Task input –
---

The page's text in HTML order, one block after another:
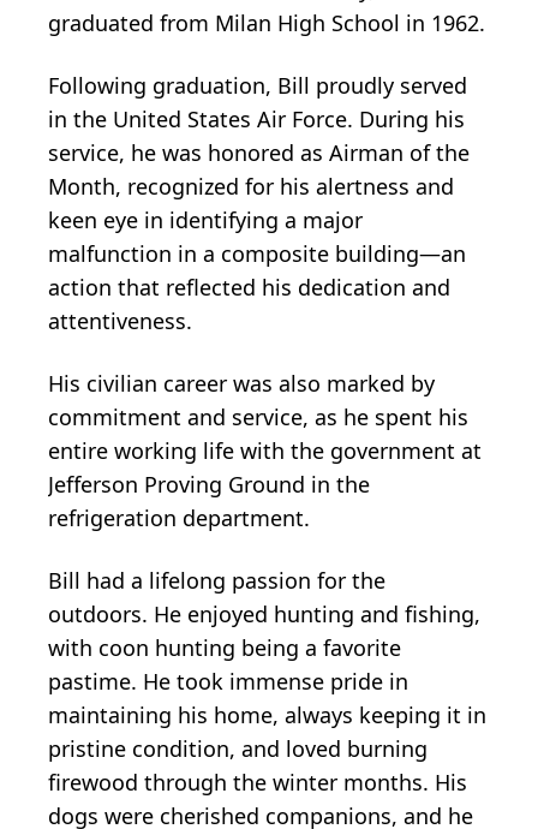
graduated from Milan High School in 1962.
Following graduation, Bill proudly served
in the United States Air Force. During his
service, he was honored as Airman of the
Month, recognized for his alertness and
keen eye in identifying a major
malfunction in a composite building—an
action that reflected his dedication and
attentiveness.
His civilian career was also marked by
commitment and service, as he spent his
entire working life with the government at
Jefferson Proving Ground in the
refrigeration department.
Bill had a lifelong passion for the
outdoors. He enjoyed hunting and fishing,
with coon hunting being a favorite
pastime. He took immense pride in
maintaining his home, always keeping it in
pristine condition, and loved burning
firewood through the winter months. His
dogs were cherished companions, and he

---

Instructions to follow –
Starting at the first line of the material above and ending with the line that contains "with coon hunting being a favorite", reproduce every line exactly, and leave out the pictures.

Response area –
The page's text in HTML order, one block after another:
graduated from Milan High School in 1962.
Following graduation, Bill proudly served
in the United States Air Force. During his
service, he was honored as Airman of the
Month, recognized for his alertness and
keen eye in identifying a major
malfunction in a composite building—an
action that reflected his dedication and
attentiveness.
His civilian career was also marked by
commitment and service, as he spent his
entire working life with the government at
Jefferson Proving Ground in the
refrigeration department.
Bill had a lifelong passion for the
outdoors. He enjoyed hunting and fishing,
with coon hunting being a favorite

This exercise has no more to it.